Stefano Domenicali confirme le soutien de la F1 à Mohammed Ben Sulayem pour préparer le retour des moteurs V8 à l’horizon 2030 ou 2031
Les V8 atmosphériques appartiennent au passé de la Formule 1 depuis 2014. Pour ceux qui ont connu cette époque, difficile d’oublier leur sonorité et leur caractère. Mais cette fois, leur retour ne relève plus seulement du fantasme des nostalgiques : la F1 et la FIA regardent clairement dans la même direction.
Stefano Domenicali a confirmé à Zandvoort que la possibilité de revoir des V8 en Formule 1 était désormais prise très au sérieux. Le président de la FIA, Mohammed Ben Sulayem, pousse lui aussi ouvertement dans cette direction.
La réglementation moteur de 2026 vient à peine d’entrer en vigueur que les instances réfléchissent déjà à sa succession. Le nouveau règlement a conservé le V6 turbo tout en donnant davantage de poids à la partie électrique. Une technologie impressionnante, mais qui ne fait clairement pas l’unanimité dans le paddock.

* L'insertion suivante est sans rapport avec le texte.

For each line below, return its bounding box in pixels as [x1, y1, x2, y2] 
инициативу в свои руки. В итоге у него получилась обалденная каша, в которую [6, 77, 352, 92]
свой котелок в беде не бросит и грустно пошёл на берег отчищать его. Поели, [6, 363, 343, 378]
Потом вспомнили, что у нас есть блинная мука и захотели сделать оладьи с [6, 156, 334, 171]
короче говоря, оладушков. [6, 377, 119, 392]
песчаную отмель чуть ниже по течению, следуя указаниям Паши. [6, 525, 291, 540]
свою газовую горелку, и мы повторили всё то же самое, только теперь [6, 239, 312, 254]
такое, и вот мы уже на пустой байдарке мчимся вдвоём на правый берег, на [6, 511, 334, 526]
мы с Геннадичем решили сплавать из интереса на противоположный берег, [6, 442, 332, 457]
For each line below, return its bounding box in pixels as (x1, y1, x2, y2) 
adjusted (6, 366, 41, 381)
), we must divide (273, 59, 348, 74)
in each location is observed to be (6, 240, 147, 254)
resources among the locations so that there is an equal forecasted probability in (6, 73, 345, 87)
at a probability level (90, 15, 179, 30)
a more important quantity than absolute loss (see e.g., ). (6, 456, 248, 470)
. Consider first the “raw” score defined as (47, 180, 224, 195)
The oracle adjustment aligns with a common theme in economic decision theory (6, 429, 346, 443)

Le débat porte donc désormais sur la génération suivante, attendue autour de 2030 ou 2031. Ben Sulayem s’est montré particulièrement favorable à l’idée d’un moteur thermique plus simple. Surtout, il ne semble pas vouloir attendre indéfiniment pour faire évoluer la réglementation. Domenicali vient désormais de donner du poids à cette orientation.

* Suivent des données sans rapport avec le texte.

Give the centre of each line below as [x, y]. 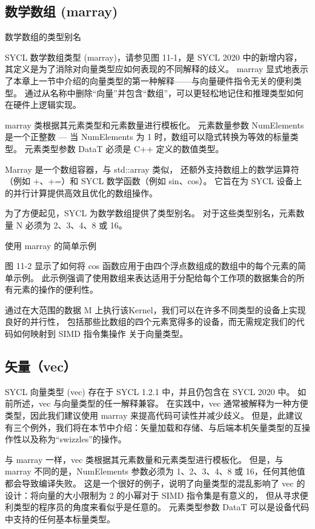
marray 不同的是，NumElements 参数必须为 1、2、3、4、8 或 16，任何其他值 [155, 471]
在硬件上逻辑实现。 [43, 105]
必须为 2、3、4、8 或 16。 [76, 225]
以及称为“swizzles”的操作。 [74, 439]
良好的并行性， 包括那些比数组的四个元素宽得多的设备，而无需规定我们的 [151, 321]
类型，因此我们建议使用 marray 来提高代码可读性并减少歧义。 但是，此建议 [154, 415]
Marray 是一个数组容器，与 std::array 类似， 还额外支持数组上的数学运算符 [152, 169]
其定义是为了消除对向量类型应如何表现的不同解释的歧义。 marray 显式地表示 [157, 69]
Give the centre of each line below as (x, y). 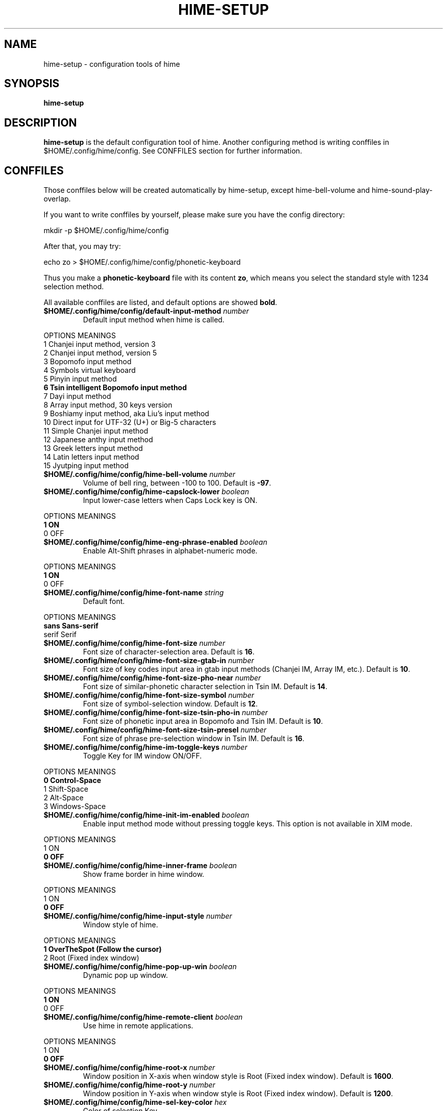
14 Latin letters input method (91, 457)
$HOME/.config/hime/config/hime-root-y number (129, 1085)
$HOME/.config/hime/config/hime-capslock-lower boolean (146, 492)
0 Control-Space (72, 780)
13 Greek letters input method (93, 448)
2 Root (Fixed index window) (91, 958)
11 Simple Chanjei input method (96, 431)
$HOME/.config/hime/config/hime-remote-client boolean (143, 1017)
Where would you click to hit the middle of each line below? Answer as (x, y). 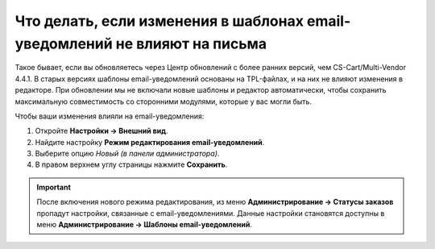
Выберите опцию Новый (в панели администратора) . (127, 154)
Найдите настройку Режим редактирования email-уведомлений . (150, 142)
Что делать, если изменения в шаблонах (159, 21)
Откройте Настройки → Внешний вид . (101, 131)
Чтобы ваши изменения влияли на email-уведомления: (110, 116)
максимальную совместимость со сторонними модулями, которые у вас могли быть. (163, 102)
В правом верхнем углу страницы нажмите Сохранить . (131, 164)
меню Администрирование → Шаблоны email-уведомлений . (145, 225)
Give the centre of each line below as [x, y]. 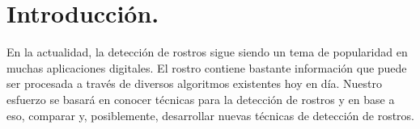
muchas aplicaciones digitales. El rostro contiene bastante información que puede [207, 67]
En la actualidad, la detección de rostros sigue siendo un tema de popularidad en [207, 52]
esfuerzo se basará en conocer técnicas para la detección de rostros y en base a [201, 99]
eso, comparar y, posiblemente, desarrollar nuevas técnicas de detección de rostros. [210, 115]
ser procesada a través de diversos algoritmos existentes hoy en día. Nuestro [195, 83]
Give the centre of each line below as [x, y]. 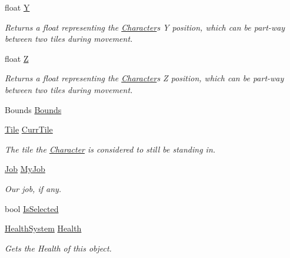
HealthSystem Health [43, 228]
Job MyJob [25, 169]
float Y [17, 7]
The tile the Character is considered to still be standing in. [110, 149]
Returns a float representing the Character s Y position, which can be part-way [145, 27]
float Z [17, 58]
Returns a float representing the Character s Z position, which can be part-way [144, 78]
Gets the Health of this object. [58, 248]
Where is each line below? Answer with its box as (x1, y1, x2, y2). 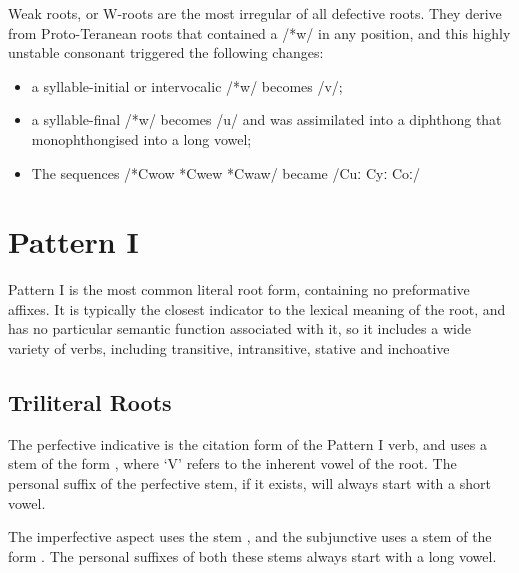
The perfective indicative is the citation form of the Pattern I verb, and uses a (8, 433, 487, 454)
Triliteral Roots (8, 387, 172, 418)
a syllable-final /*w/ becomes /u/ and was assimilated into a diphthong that (31, 109, 502, 130)
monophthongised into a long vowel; (31, 128, 252, 149)
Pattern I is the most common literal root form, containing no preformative (8, 279, 470, 300)
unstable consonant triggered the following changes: (8, 42, 324, 63)
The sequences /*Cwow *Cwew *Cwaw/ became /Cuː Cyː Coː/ (31, 162, 420, 183)
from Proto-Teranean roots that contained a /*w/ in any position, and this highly (8, 22, 511, 43)

Interrogé par De Telegraaf lors du Grand Prix des Pays-Bas, le patron de la F1 a clairement répondu à la question. Lorsqu’on lui demande quelles sont les chances de revoir des V8 en Formule 1, sa réponse est assez directe : « Je pense qu’elles sont assez élevées. Le président de la FIA est très favorable à cette idée et nous le soutenons. Bien sûr, tout doit encore être défini, mais je pense que nous allons tous dans la bonne direction. »
Ce n’est pas encore une décision réglementaire, évidemment. Mais entendre le patron de la F1 soutenir aussi clairement la position de Ben Sulayem change tout de même la nature du débat. On est désormais loin du simple souhait de quelques fans de retrouver les moteurs qui hurlaient à plus de 18 000 tr/min.

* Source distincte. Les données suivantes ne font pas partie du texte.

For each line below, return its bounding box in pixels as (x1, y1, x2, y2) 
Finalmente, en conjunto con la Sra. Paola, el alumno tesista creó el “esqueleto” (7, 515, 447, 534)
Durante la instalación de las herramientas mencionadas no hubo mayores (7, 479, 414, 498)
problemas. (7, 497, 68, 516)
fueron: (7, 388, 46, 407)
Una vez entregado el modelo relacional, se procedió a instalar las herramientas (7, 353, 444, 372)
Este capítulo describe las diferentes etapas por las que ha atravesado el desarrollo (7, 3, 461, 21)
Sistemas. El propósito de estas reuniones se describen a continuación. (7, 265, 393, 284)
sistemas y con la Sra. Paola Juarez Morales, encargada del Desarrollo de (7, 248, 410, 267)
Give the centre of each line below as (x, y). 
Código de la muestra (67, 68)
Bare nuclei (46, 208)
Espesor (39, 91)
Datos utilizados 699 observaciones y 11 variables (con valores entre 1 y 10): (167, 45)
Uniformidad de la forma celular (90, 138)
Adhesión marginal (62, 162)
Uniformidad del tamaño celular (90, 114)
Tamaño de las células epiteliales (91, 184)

Les pilotes commencent aussi à peser dans le débat
Domenicali insiste également sur un point qui mérite d’être retenu : la F1 doit écouter ses pilotes. L’Italien les décrit comme les « joyaux » de la discipline et reconnaît que leur retour d’expérience compte dans les réflexions sur les futures motorisations.
C’est assez logique. Les pilotes sont aujourd’hui confrontés à une gestion de l’énergie particulièrement complexe avec les unités de puissance 2026. Une partie du spectacle dépend désormais de la manière dont ils récupèrent, stockent et déploient l’énergie électrique.
La technologie est spectaculaire, mais elle peut aussi donner une impression de pilotage trop calculé. C’est ce que certains observateurs reprochent à la nouvelle génération de F1.
Domenicali rappelle toutefois que cette évolution n’est pas arrivée par hasard. Les constructeurs avaient eux-mêmes poussé la discipline vers cette technologie hybride lorsqu’ils ont voulu renforcer le lien entre la F1 et l’automobile de série.
Il ne faut toutefois pas imaginer une copie conforme des V8 de 2006 à 2013. La prochaine génération devra répondre aux contraintes actuelles de la Formule 1, notamment sur les émissions et les carburants. L’idée d’un moteur thermique beaucoup plus simple pourrait donc être associée à un carburant durable et à une électrification réduite.
C’est probablement le compromis que cherchent les dirigeants : retrouver un moteur qui ressemble davantage à une vraie mécanique de course sans abandonner les progrès réalisés sur le plan environnemental.
Revenir au V8 uniquement pour retrouver du bruit n’aurait pas beaucoup de sens. En revanche, utiliser une architecture plus légère, moins complexe et moins coûteuse tout en conservant un carburant durable pourrait séduire beaucoup plus largement.
Damon Hill met un bémol à l’enthousiasme
Tout le monde n’est cependant pas convaincu que le retour du V8 réglerait les problèmes de la F1.
Damon Hill a notamment appelé à la prudence. L’ancien champion du monde estime que le public de la Formule 1 a changé depuis la dernière époque des V8. Les nouveaux spectateurs n’ont pas nécessairement le même rapport au bruit et à l’expérience vécue sur les circuits.
Son argument peut paraître surprenant pour les anciens fans, mais il mérite d’être entendu : ce qui nous manque énormément n’est pas forcément ce que la nouvelle génération réclame.
Pour autant, le signal envoyé par Domenicali est difficile à ignorer. La F1 et la FIA ne promettent pas encore le retour des V8, mais elles ne cachent plus leur intérêt pour cette possibilité.